Is Your Call Important?

We have heard the phrase a thousand times…”your call is important to us please hold”. This is the standard message we hear when we call a company’s call center. Interspersed we may hear about “an unexpectedly high call volume” and other variations on the theme. All of these messages serve to keep us informed of the call volumes impacting on the call center and thus are intended to mitigate our frustration with the call not being answered immediately. But what is a reasonable delay in answering our call… 20 seconds, one minute, twenty minutes? What event had impacted on the center and caused them to be unable to answer our call?

The general public can only guess about the underlying causes while we, in the call and contact center industry, know the truth about this guilty little secret. There was no unexpected run on the call center, no surge that caught the center blind. The reality is that there are only two likely reasons why the call wasn’t answered promptly; either the management of the company has determined not to or the call center senior management is incompetent. What other reasons can there be?

Ignorance or Neglect, your Choice

Call and contact centers produce a huge amounts of data and the center management can analyze the data and information to determine call volumes and patterns and forecast what volume of calls to expect when. This forecasting process is a basic tenant of call and contact center management.

Senior corporate executives constantly communicate a message that their customers are their number priority, yet these otherwise intelligent, savvy and effective communicators fail to support the customers when they have the opportunity…when the customer contacts the center.

I recently had to tell the CEO of a Fortune 500 company that their Mission Statement was a lie. I told him that the company’s’ commitment to “world class customer service” was incompatible with a wait time of more than 20 minutes to get a phone call answered. Perhaps this wasn’t he best way to begin a consulting engagement and certainly this wasn’t a pleasant conversation of either of us, but it was the start of a process that today has this company answering their calls within their stated service level parameters.

So let’s examine the reasons why companies don’t answer our call in a timely manner. First let’s look at why a company would neglect and alienate their primary asset: their customer.

Familiarity breeds contempt

The nature of contact and call centers provide some insight to this problem. Call centers in particular employ a device that we use and take for granted each and every day…a telephone. We have grown up using the phone, we don’t see this as complicated technology. We view the phone as a basic everyday item. This point of view can lead us to not fully appreciate the challenges and dynamics that come into play when you put 10 or 20 or 300 phones and agents together in a room and ask them to service customers. As I was once told by a senior VP at a packaged goods company, “we don’t need your help to answer the phones, I have one of these at home”, he said while holding up his telephone set, “I use it every day”. This familiarity can breed contempt. If instead of a telephone, we were employing some ‘black box’ technology with a catchy three letter acronym (TLA), then we wouldn’t be so eager to dismiss the complexities and subtle nuances that managing incoming calls can present.

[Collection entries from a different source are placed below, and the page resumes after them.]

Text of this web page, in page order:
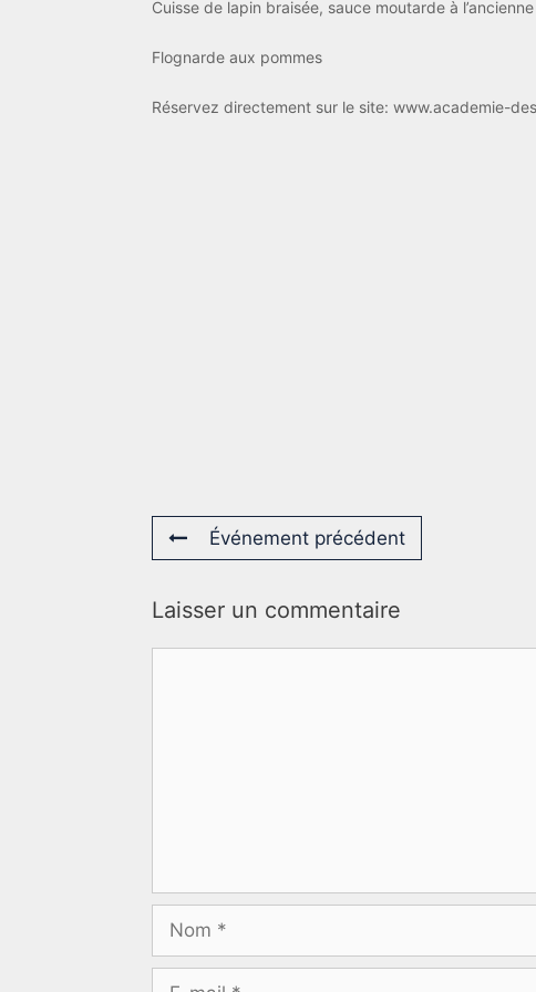
Cuisse de lapin braisée, sauce moutarde à l’ancienne
Flognarde aux pommes
Réservez directement sur le site: www.academie-
Événement précédent
Laisser un commentaire
Nom
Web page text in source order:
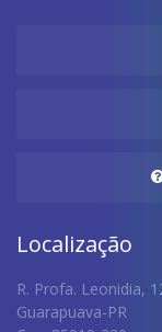
Localização
R. Profa. Leonidia,
Guarapuava-PR
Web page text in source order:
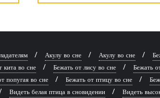
Акулу во сне Акулу во сне
кита во сне Бежать от лису во сне Бежать
попугая во сне Бежать от птицу во сне
Видеть белая птица в сновидении Видеть
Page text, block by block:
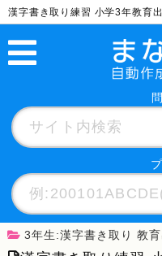
漢字書き取り練習 小学3年教育
3年生:漢字書き取り 教
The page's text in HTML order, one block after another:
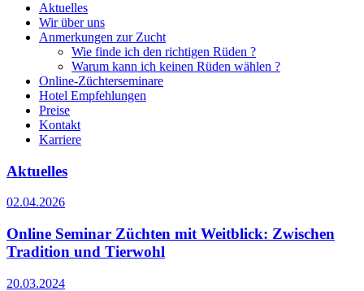
Aktuelles
Wir über uns
Anmerkungen zur Zucht
Wie finde ich den richtigen Rüden ?
Warum kann ich keinen Rüden wählen ?
Online-Züchterseminare
Hotel Empfehlungen
Preise
Kontakt
Karriere
Aktuelles
02.04.2026
Online Seminar Züchten mit Weitblick: Zwischen
Tradition und Tierwohl
20.03.2024
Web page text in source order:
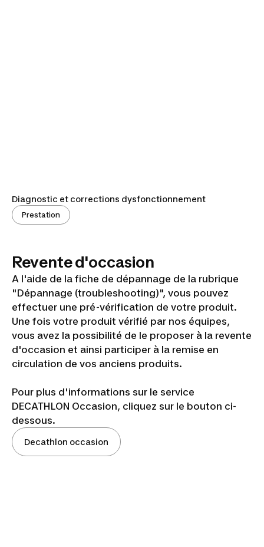
Diagnostic et corrections dysfonctionnement
Prestation
Revente d'occasion
A l'aide de la fiche de dépannage de la rubrique
"Dépannage (troubleshooting)", vous pouvez
effectuer une pré-vérification de votre produit.
Une fois votre produit vérifié par nos équipes,
vous avez la possibilité de le proposer à la revente
d'occasion et ainsi participer à la remise en
circulation de vos anciens produits.
Pour plus d'informations sur le service
DECATHLON Occasion, cliquez sur le bouton ci-
dessous.
Decathlon occasion
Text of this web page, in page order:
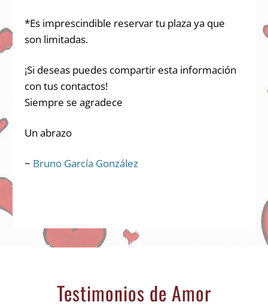
*Es imprescindible reservar tu plaza ya que
son limitadas.
¡Si deseas puedes compartir esta información
con tus contactos!
Siempre se agradece
Un abrazo
~ Bruno García González
Testimonios de Amor
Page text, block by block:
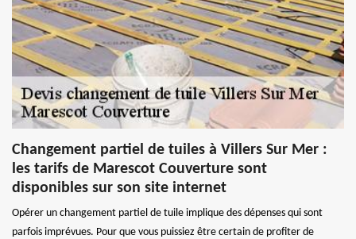
Changement partiel de tuiles à Villers Sur Mer :
les tarifs de Marescot Couverture sont
disponibles sur son site internet
Opérer un changement partiel de tuile implique des dépenses qui sont
parfois imprévues. Pour que vous puissiez être certain de profiter de
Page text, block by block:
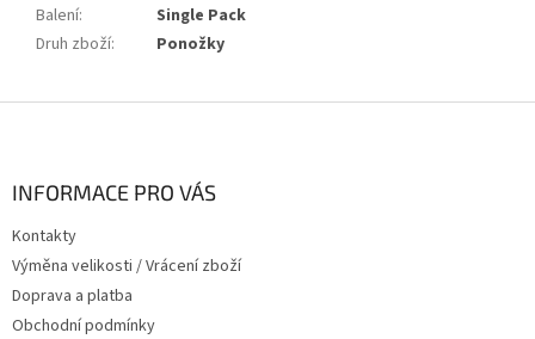
Balení:
Single Pack
Druh zboží: Ponožky
INFORMACE PRO VÁS
Kontakty
Výměna velikosti / Vrácení zboží
Doprava a platba
Obchodní podmínky
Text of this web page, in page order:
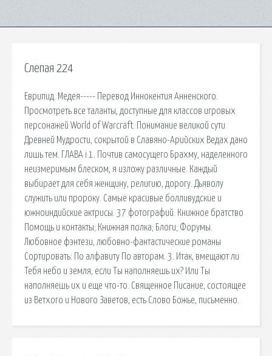
Слепая 224
Еврипид. Медея----- Перевод Иннокентия Анненского.
Просмотреть все таланты, доступные для классов игровых
персонажей World of Warcraft. Понимание великой сути
Древней Мудрости, сокрытой в Славяно-Арийских Ведах дано
лишь тем. ГЛАВА i 1. Почтив самосущего Брахму, наделенного
неизмеримым блеском, я изложу различные. Каждый
выбирает для себя женщину, религию, дорогу. Дьяволу
служить или пророку. Самые красивые болливудские и
южноиндийские актрисы. 37 фотографий. Книжное братство
Помощь и контакты; Книжная полка; Блоги; Форумы.
Любовное фэнтези, любовно-фантастические романы
Сортировать: По алфавиту По авторам. 3. Итак, вмещают ли
Тебя небо и земля, если Ты наполняешь их? Или Ты
наполняешь их и еще что-то. Священное Писание, состоящее
из Ветхого и Нового Заветов, есть Слово Божье, письменно.
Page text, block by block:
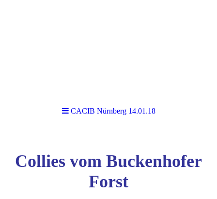
CACIB Nürnberg 14.01.18
Collies vom Buckenhofer
Forst
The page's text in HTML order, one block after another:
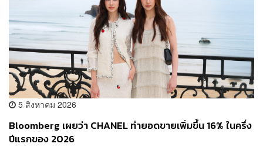
5 สิงหาคม 2026
Bloomberg เผยว่า CHANEL ทำยอดขายเพิ่มขึ้น 16% ในครึ่ง
ปีแรกของ 2026
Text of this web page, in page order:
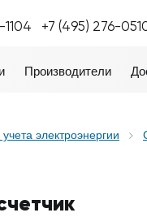
+7 (495) 276-
Производители
электроэнергии
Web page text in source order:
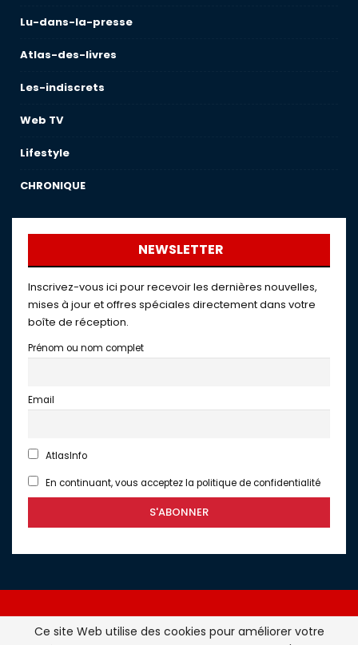
Lu-dans-la-presse
Atlas-des-livres
Les-indiscrets
Web TV
Lifestyle
CHRONIQUE
NEWSLETTER
Inscrivez-vous ici pour recevoir les dernières nouvelles,
mises à jour et offres spéciales directement dans votre
boîte de réception.
Prénom ou nom complet
Email
AtlasInfo
En continuant, vous acceptez la politique de confidentialité
Ce site Web utilise des cookies pour améliorer votre
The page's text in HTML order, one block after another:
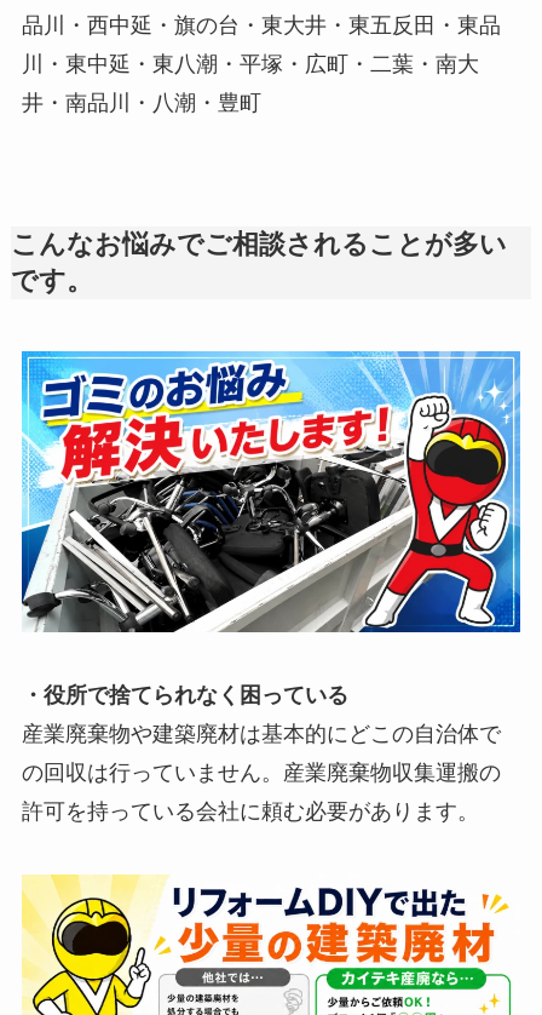
品川・西中延・旗の台・東大井・東五反田・東品
川・東中延・東八潮・平塚・広町・二葉・南大
井・南品川・八潮・豊町
こんなお悩みでご相談されることが多い
です。
・役所で捨てられなく困っている
産業廃棄物や建築廃材は基本的にどこの自治体で
の回収は行っていません。産業廃棄物収集運搬の
許可を持っている会社に頼む必要があります。
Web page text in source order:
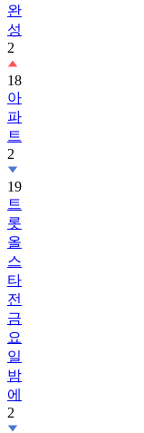
완
성
2
18
아
파
트
2
19
트
롯
올
스
타
전
금
요
일
밤
에
2
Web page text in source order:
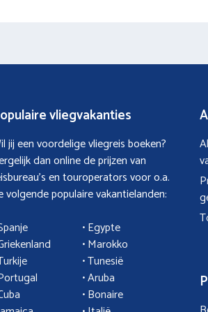
vliegvakanties
jij een voordelige vliegreis boeken?
dan online de prijzen van
en touroperators voor o.a.
volgende populaire vakantielanden:
• Egypte
•Marokko
• Tunesië
•Aruba
• Bonaire
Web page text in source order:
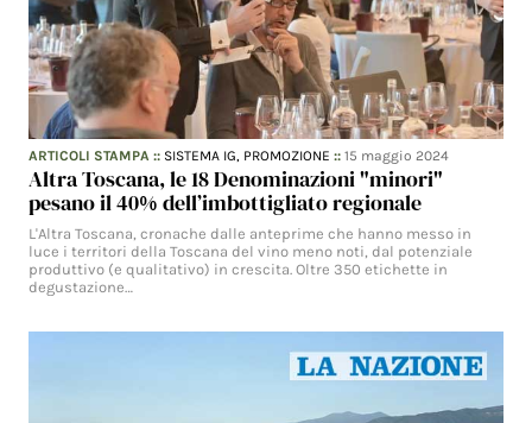
ARTICOLI STAMPA :: SISTEMA IG, PROMOZIONE ::15 maggio 2024
Altra Toscana, le 18 Denominazioni "minori"
pesano il 40% dell’imbottigliato regionale
L'Altra Toscana, cronache dalle anteprime che hanno messo in
luce i territori della Toscana del vino meno noti, dal potenziale
produttivo (e qualitativo) in crescita. Oltre 350 etichette in
degustazione…
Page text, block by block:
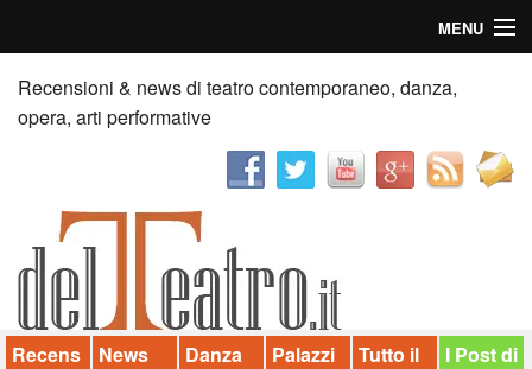
MENU
Home
Recensioni
News
Palazzi consiglia
Video
Recensioni & news di teatro contemporaneo, danza,
opera, arti performative
Recens
News Danza
Palazzi
Tutto il
I Post di
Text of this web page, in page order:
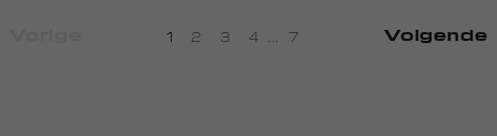
1 2 3 4 ... 7 Volgende
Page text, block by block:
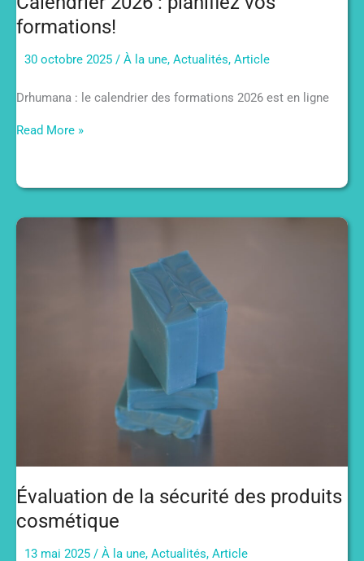
formations!
30 octobre 2025 / À la une, Actualités, Article
Drhumana : le calendrier des formations 2026 est en ligne
Calendrier
vos
Read More »
Évaluation de la sécurité des produits
cosmétique
13 mai 2025 / À la une, Actualités, Article
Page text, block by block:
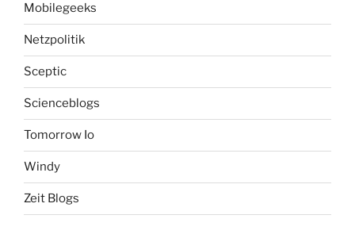
Mobilegeeks
Netzpolitik
Sceptic
Scienceblogs
Tomorrow Io
Windy
Zeit Blogs
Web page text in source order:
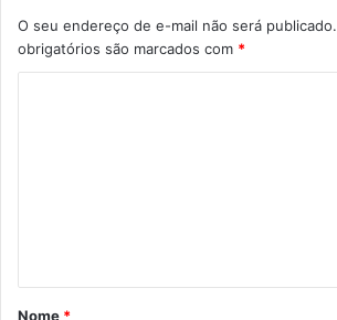
O seu endereço de e-mail não será publicado.
obrigatórios são marcados com *
á
Nome *

A second root cause for the lack of focus on meeting customers needs when they phone the call center may be traced back to the evolution of the call center itself. In many organizations call centers weren’t planned. They just sort of happened. A ringing phone prompts all of us at home or at the office to ask, often out loud, can somebody get the phone. The same process occurred in offices leading to more people and more resources being deployed to ‘answer the phones’; pretty soon you have a call center.

This background may be interesting, but still doesn’t explain how otherwise savvy and bright executives end up in a situation where they are at best complicit in and at worst intentionally creating an environment certain to alienate their customers. Research shows that customers judge a company based upon their experience with that company’s’ call or contact center. In fact 92% of consumers in a recent Perdue University study said they judge a company based upon their experience in dealing with the call center. A Transversal study provided even more distressing news: 54% of consumers had a higher opinion of a company before they contacted the company call center than they had after their call center experience.

Senior executives in many organizations are forming opinions and making decisions based on faulty information. One of the most common myths we have seen is “It costs too much to provide good service” This is patently incorrect. Consider this not so hypothetical example.

The Death Spiral is not a Strategy

A company is having difficulty answering their phone calls. So the average speed of answer (ASA) increases. With the increases in ASA comes a matching increase in the frequency of customers mentioning and complaining about their wait time. This increase in complaints increases the average handle time (AHT) that a call takes to be completed. This increase in AHT means that an agent handles fewer calls in each period and the ASA for new incoming calls increases again. Also as the AHT increases so does the cost for each call handled and the budget is consumed exponentially. Meaning that fewer resources can be deployed to handle future calls. This cycle as you can see can cycle over and over creating a call center ‘death spiral’.